The book seller’s magic

The lady at the bookstore, I saw her today, wrapped in a heavy shawl outside the bus stop.

Her hair was pinned up with a little black clip, a dark statement against her wispy white hair.

Four words popped out as soon as I saw her. Straw-like, stuck out, and slightly unkempt, but she seemed to flow of a magic that only book seller’s have.

One day, I hope to be a part of that same magic too.

And though I wanted to speak to her, I felt mute underneath the vast night sky. Some small feeling inside of me was holding me back from the book seller’s magic.

In my bolder days, when I’d spoken to her, she told me that she lived far away from the bookstore. Her children thought it was silly of her to travel all the way to the city just to work there.

But people who aren’t part of the magic don’t know. When you find a place of belonging, you’d do anything to keep it alive.

And though I am scared, pretty much every day now, I know I’d rather be scared than to stop being a dreamer.

I can’t help but continue on this path. It’s the only one that seems to ring true, the sweetest melody that makes all else bitter.

Now I can see that whatever happens, I will strive for that magic that booksellers have.

A jar of quotes

When I was teaching myself how to write, I kept a small jar of quotes beside me. They kept as a reminder of the reasons why I chose to become a writer.

If there was ever a day where I was easily discouraged, I would pick a few quotes out of the jar and read them silently to myself.

Afterwards, I almost always found my courage again.

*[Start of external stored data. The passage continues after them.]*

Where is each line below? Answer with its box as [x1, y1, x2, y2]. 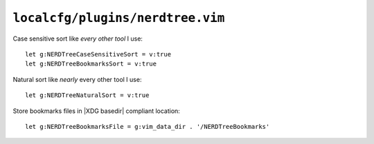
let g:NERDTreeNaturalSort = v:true [25, 92, 150, 99]
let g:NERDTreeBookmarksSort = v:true [25, 60, 157, 68]
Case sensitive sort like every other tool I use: [12, 34, 143, 43]
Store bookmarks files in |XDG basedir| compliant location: [12, 107, 180, 115]
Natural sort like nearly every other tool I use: [12, 75, 142, 83]
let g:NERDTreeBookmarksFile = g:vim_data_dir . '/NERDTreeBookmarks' [25, 123, 270, 130]
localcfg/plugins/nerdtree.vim [12, 10, 225, 25]
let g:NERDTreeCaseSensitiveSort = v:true [25, 50, 172, 58]
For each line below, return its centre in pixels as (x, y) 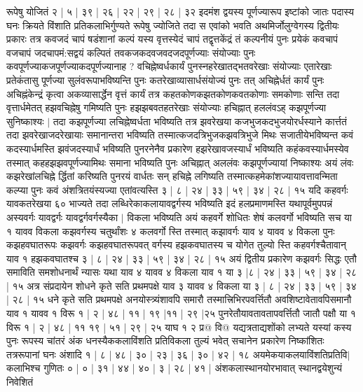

Today I picked a quote from the jar and it said:

“Courage doesn’t always roar. Sometimes it’s the quiet voice saying I will try again tomorrow.”

These are the quiet steps taken by a writer. And if not tomorrow, then the day after tomorrow, or even fifty years later, all these words will culminate into something it was always meant to be.

As I close the lid to my jar of quotes, I know that there are many more writers hiding out there.

How do you find your courage to write?

How far can you go?

My grandfather walked 156km from his farming village to the city, when he was just a small boy, so that he could attend middle school. A journey like that would’ve taken him days, but he did it alone, all by himself, with nothing but the road signs to guide him.

I learnt about this story on my last visit to see him, when he was lying in hospital, in a vegetative state.

When I asked my mum why he had done that, she said: “He had a vision.”

What she meant was that he was the first of his family to get an education, when nobody else thought to do so. And in doing that, he led our family out of a life of poverty.

My grandfather had such strong blood in him. I didn’t see it then, because he was just a tiny, fragile old man. But I see it now.

He fights and claws at the caretakers when they stick tubes down his throat. He stares them down if they cover his hands with mittens because he likes to take the tubes out of his nose.

He is very much a leader trapped inside a dying body.

But he was strong enough to wait for us to come back so that we could say goodbye.

He was strong enough to walk 156km for an education that would otherwise never have been given to him.

I am not strong like him, but on the day of his passing, I realised he had left a legacy.

So I asked myself, what would I walk 156km for?